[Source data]
----
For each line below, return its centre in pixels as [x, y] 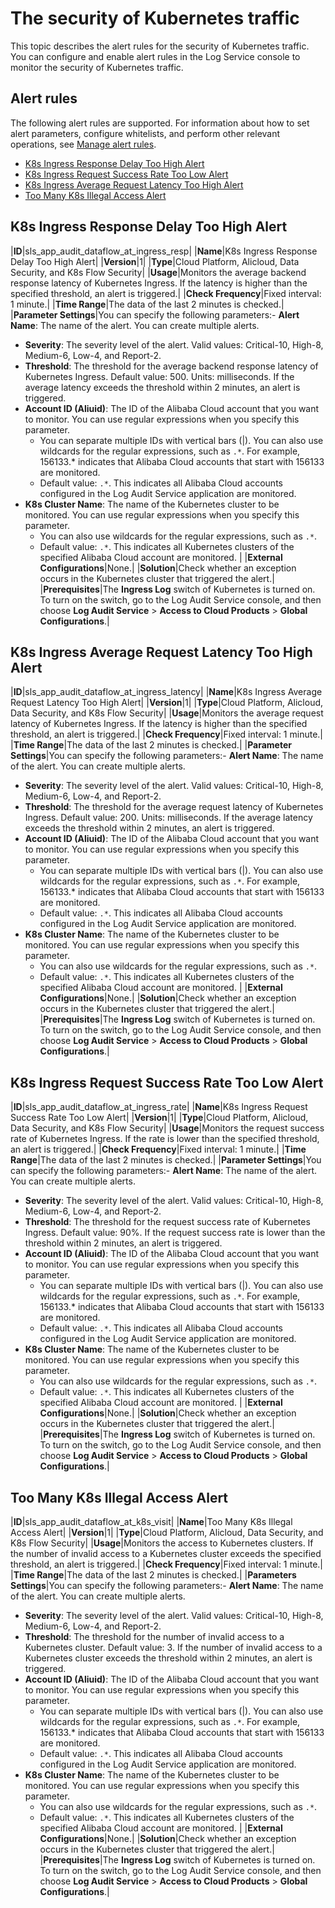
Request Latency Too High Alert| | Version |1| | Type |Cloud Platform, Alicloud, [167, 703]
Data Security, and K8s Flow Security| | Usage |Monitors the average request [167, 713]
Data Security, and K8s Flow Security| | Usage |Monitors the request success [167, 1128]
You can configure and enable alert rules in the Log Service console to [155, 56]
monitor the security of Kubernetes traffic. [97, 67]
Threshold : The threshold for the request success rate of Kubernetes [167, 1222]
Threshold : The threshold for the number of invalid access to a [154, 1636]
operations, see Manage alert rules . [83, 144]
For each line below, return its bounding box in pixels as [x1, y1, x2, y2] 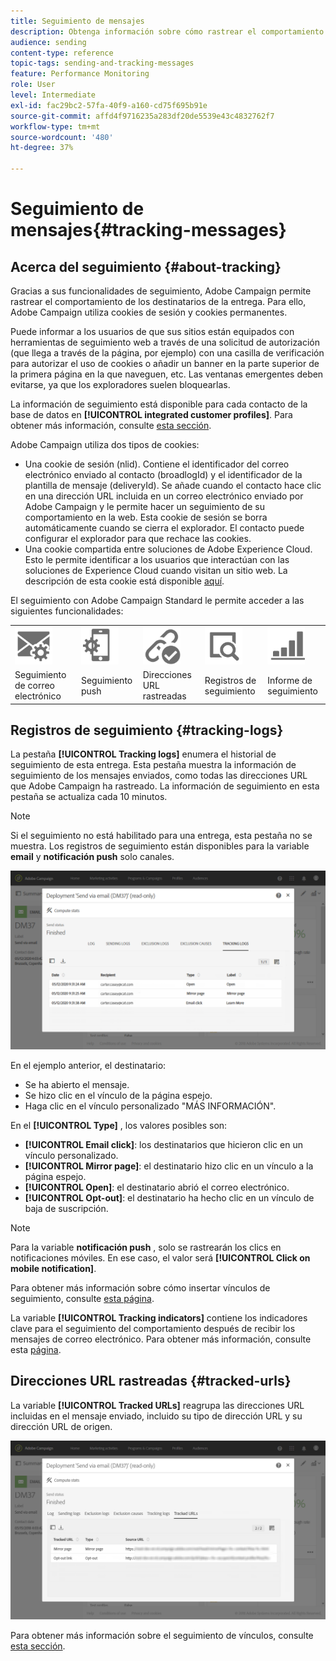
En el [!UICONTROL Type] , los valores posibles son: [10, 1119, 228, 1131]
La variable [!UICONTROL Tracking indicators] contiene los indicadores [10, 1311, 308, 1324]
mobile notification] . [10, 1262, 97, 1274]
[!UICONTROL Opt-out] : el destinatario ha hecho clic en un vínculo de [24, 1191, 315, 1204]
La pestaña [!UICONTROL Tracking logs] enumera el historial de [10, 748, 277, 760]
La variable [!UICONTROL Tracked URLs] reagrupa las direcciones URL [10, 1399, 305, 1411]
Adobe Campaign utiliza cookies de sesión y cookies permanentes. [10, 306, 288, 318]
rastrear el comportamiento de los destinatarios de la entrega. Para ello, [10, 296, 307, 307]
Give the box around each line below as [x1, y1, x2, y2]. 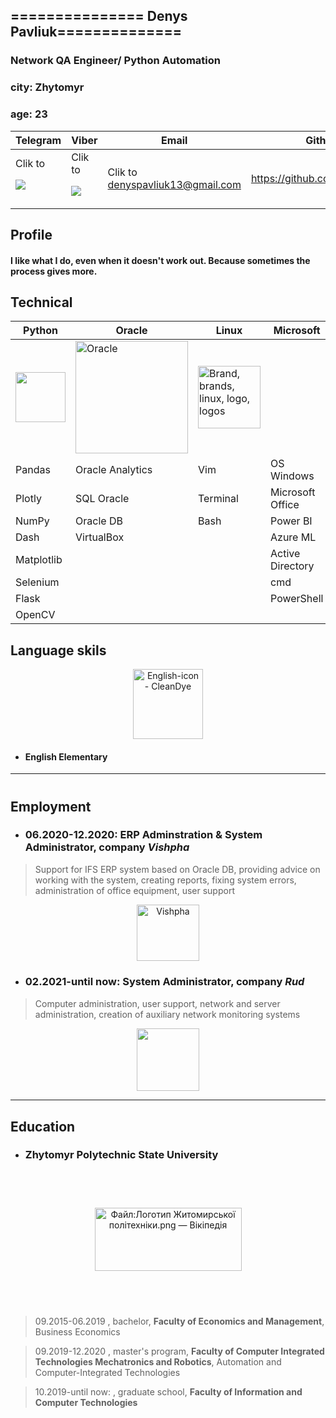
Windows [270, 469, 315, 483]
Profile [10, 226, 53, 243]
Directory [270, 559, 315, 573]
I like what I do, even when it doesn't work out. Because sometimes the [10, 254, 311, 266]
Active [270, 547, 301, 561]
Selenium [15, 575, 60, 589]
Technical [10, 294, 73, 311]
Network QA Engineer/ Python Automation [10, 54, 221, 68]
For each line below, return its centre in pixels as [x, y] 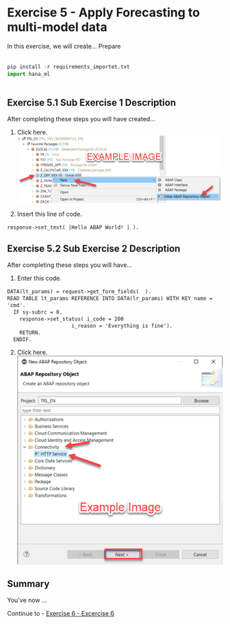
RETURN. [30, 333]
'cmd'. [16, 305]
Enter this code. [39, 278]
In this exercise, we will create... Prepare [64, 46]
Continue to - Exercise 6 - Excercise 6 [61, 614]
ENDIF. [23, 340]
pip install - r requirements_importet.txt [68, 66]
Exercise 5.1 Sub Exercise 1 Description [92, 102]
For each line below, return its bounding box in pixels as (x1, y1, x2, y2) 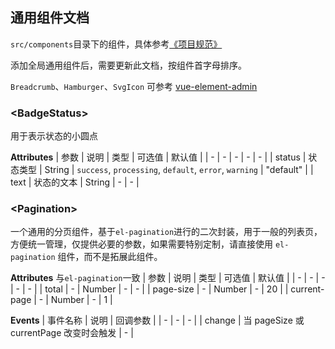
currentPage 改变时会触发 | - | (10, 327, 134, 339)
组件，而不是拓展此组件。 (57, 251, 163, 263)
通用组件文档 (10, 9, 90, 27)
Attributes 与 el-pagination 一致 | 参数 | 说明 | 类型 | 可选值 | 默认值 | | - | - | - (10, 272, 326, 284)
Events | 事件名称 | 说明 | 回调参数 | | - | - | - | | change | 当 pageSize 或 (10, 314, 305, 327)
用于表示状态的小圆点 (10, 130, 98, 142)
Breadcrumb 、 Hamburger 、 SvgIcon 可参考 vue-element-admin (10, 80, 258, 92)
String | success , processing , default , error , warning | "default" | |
----
Problem description ▸
For the entries above, return an exact copy that omits the images.

Worked solution ▸
For each line below, return its centre in pixels as [x, y] 
Request Latency Too High Alert| | Version |1| | Type |Cloud Platform, Alicloud, [167, 703]
Data Security, and K8s Flow Security| | Usage |Monitors the average request [167, 713]
Data Security, and K8s Flow Security| | Usage |Monitors the request success [167, 1128]
You can configure and enable alert rules in the Log Service console to [155, 56]
monitor the security of Kubernetes traffic. [97, 67]
Threshold : The threshold for the request success rate of Kubernetes [167, 1222]
Threshold : The threshold for the number of invalid access to a [154, 1636]
operations, see Manage alert rules . [83, 144]
For each line below, return its bounding box in pixels as [x1, y1, x2, y2] 
En el [!UICONTROL Type] , los valores posibles son: [10, 1119, 228, 1131]
La variable [!UICONTROL Tracking indicators] contiene los indicadores [10, 1311, 308, 1324]
mobile notification] . [10, 1262, 97, 1274]
[!UICONTROL Opt-out] : el destinatario ha hecho clic en un vínculo de [24, 1191, 315, 1204]
La pestaña [!UICONTROL Tracking logs] enumera el historial de [10, 748, 277, 760]
La variable [!UICONTROL Tracked URLs] reagrupa las direcciones URL [10, 1399, 305, 1411]
Adobe Campaign utiliza cookies de sesión y cookies permanentes. [10, 306, 288, 318]
rastrear el comportamiento de los destinatarios de la entrega. Para ello, [10, 296, 307, 307]
Give the box around each line below as [x1, y1, x2, y2]. 
Windows [270, 469, 315, 483]
Profile [10, 226, 53, 243]
Directory [270, 559, 315, 573]
I like what I do, even when it doesn't work out. Because sometimes the [10, 254, 311, 266]
Active [270, 547, 301, 561]
Selenium [15, 575, 60, 589]
Technical [10, 294, 73, 311]
Network QA Engineer/ Python Automation [10, 54, 221, 68]
For each line below, return its centre in pixels as [x, y] 
RETURN. [30, 333]
'cmd'. [16, 305]
Enter this code. [39, 278]
In this exercise, we will create... Prepare [64, 46]
Continue to - Exercise 6 - Excercise 6 [61, 614]
ENDIF. [23, 340]
pip install - r requirements_importet.txt [68, 66]
Exercise 5.1 Sub Exercise 1 Description [92, 102]
For each line below, return its bounding box in pixels as (x1, y1, x2, y2) 
currentPage 改变时会触发 | - | (10, 327, 134, 339)
组件，而不是拓展此组件。 (57, 251, 163, 263)
通用组件文档 (10, 9, 90, 27)
Attributes 与 el-pagination 一致 | 参数 | 说明 | 类型 | 可选值 | 默认值 | | - | - | - (10, 272, 326, 284)
Events | 事件名称 | 说明 | 回调参数 | | - | - | - | | change | 当 pageSize 或 (10, 314, 305, 327)
用于表示状态的小圆点 (10, 130, 98, 142)
Breadcrumb 、 Hamburger 、 SvgIcon 可参考 vue-element-admin (10, 80, 258, 92)
String | success , processing , default , error , warning | "default" | |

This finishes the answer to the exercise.